*** Opening Task material ***
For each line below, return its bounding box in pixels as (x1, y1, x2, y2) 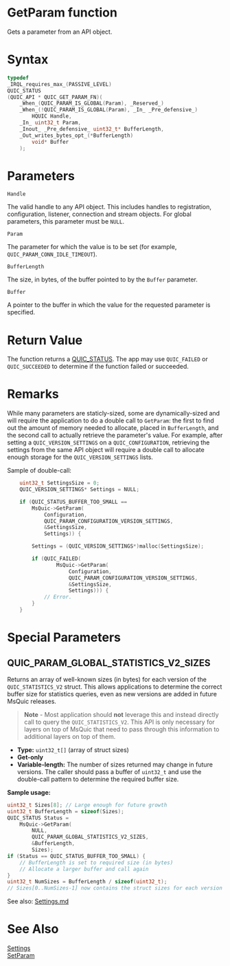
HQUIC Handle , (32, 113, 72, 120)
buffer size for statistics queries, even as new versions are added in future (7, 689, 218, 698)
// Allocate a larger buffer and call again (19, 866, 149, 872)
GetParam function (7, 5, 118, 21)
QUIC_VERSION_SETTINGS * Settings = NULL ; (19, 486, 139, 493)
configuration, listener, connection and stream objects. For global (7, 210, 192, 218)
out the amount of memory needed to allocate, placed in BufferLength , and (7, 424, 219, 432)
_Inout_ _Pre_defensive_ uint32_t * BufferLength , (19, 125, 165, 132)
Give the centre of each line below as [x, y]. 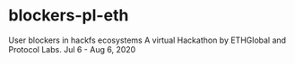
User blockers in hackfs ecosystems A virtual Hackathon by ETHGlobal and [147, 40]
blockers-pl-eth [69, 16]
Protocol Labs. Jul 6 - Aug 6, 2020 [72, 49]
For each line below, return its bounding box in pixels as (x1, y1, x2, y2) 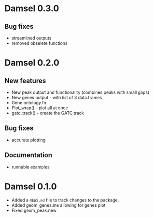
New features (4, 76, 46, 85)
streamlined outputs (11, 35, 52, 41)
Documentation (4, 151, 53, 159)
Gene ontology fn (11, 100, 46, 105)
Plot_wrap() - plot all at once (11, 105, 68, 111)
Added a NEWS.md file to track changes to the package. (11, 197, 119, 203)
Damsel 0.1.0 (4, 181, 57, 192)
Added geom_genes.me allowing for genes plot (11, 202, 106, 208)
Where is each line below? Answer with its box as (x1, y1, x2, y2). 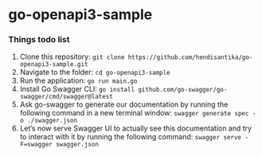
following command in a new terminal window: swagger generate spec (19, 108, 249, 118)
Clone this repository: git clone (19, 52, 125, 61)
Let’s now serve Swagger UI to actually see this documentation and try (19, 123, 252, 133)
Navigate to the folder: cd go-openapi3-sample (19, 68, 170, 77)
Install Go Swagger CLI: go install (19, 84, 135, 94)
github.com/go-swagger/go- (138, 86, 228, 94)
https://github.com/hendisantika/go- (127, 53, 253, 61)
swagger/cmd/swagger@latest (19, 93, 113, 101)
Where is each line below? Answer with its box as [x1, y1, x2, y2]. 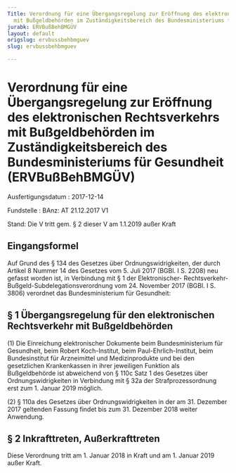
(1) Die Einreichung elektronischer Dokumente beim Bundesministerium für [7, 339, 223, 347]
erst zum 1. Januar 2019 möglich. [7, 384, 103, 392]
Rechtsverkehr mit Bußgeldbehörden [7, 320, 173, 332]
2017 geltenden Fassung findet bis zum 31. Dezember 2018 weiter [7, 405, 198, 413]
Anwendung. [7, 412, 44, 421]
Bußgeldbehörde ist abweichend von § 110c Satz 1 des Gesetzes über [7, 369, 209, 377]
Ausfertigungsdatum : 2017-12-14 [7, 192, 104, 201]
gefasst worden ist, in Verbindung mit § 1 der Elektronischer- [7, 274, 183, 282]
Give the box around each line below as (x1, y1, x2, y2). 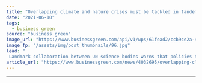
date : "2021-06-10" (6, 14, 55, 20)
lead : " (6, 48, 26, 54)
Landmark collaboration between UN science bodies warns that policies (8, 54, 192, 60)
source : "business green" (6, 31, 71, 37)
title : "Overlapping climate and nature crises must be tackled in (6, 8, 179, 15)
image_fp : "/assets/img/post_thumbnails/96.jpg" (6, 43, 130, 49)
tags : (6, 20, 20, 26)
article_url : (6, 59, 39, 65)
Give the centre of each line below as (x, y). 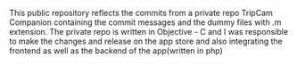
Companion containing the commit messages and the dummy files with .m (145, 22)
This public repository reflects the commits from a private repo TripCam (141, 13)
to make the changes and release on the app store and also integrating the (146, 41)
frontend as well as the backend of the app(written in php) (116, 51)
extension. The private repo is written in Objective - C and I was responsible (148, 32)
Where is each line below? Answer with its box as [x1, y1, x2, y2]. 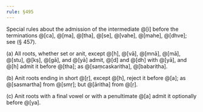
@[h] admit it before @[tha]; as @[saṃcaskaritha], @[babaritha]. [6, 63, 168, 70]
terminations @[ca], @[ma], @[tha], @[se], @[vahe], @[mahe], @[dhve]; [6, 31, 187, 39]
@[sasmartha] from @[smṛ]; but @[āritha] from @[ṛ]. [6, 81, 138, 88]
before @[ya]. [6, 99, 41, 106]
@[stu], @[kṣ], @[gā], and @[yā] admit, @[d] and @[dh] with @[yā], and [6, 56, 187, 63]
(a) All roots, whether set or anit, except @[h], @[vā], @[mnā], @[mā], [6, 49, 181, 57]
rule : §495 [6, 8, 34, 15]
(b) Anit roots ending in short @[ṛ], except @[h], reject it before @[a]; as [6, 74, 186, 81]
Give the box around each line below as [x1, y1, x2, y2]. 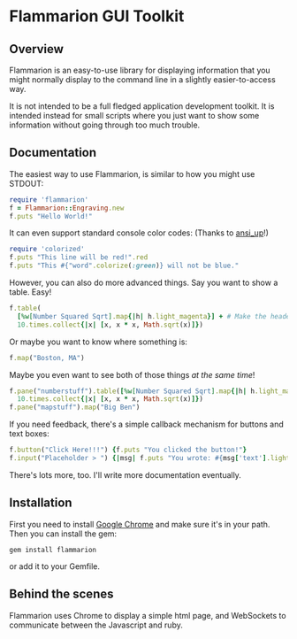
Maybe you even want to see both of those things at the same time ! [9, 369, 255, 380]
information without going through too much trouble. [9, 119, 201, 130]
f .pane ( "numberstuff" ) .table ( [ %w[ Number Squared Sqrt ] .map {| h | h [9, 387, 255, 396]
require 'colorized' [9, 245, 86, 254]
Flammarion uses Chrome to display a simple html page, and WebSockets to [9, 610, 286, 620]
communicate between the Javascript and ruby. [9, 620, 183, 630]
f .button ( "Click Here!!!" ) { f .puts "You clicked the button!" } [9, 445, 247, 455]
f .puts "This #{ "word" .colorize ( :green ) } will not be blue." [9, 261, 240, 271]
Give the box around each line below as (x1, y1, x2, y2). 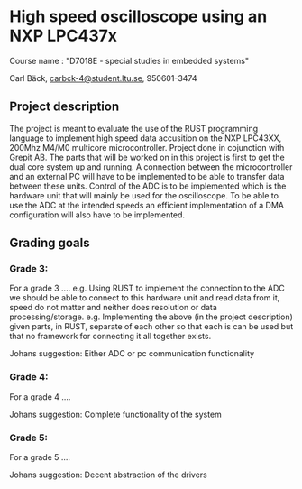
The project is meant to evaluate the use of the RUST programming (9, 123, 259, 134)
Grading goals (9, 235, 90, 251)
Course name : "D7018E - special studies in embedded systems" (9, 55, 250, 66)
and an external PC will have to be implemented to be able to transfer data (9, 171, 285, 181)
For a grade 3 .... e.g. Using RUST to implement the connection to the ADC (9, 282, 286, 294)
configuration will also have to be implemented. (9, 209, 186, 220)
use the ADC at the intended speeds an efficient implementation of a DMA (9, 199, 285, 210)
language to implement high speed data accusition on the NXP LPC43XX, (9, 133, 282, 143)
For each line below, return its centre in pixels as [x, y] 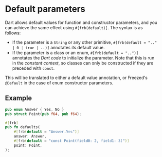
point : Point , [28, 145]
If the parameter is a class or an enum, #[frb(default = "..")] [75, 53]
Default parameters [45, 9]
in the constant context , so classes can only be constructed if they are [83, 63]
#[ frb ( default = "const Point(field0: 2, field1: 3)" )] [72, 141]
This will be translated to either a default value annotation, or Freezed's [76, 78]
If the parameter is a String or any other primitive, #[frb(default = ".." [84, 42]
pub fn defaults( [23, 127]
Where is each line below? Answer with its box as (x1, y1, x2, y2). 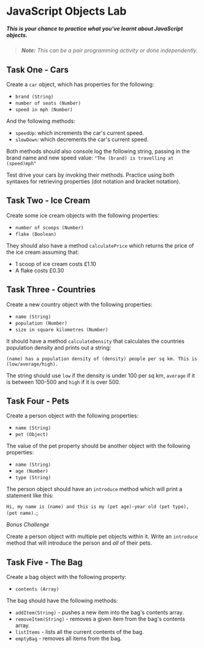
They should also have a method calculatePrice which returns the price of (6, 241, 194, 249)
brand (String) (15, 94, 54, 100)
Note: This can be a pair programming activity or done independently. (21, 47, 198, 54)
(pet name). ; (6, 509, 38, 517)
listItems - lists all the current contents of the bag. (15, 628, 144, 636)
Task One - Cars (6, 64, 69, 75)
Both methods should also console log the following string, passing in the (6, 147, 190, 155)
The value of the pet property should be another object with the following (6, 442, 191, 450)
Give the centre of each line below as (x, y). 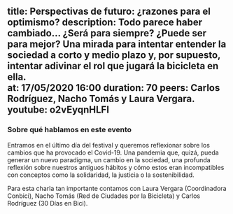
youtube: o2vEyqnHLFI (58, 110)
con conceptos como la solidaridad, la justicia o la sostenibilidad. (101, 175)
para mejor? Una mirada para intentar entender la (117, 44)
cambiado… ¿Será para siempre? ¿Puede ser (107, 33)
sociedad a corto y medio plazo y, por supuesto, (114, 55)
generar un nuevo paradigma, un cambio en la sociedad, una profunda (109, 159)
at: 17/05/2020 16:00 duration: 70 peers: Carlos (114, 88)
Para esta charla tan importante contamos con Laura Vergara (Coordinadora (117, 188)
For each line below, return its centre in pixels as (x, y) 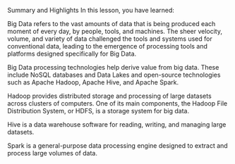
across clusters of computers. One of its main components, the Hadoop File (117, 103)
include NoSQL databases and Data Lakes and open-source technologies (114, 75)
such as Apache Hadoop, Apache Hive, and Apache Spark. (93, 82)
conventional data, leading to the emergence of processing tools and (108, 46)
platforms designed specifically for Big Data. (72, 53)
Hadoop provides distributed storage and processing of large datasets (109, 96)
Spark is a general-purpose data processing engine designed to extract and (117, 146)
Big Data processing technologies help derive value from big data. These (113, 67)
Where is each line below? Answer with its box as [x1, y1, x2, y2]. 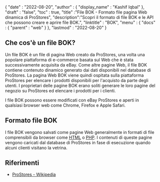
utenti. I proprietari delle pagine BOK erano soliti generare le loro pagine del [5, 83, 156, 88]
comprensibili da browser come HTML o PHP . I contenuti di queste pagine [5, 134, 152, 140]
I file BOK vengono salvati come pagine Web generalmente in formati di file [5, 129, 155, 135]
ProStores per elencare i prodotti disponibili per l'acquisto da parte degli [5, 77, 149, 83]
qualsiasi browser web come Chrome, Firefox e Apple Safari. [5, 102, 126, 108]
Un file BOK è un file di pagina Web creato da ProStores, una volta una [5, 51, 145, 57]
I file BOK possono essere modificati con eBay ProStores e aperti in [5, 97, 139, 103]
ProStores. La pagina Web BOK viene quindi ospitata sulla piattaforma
*** Closing Task material ***
#### [Directions]
Nothing but the lines from the start of the records through the line holding "QUIC_VERSION_SETTINGS * Settings" should be printed, exactly as written and with the pictures left out.

#### [Output for this exercise]
For each line below, return its bounding box in pixels as (x1, y1, x2, y2) 
HQUIC Handle , (32, 113, 72, 120)
buffer size for statistics queries, even as new versions are added in future (7, 689, 218, 698)
// Allocate a larger buffer and call again (19, 866, 149, 872)
GetParam function (7, 5, 118, 21)
QUIC_VERSION_SETTINGS * Settings = NULL ; (19, 486, 139, 493)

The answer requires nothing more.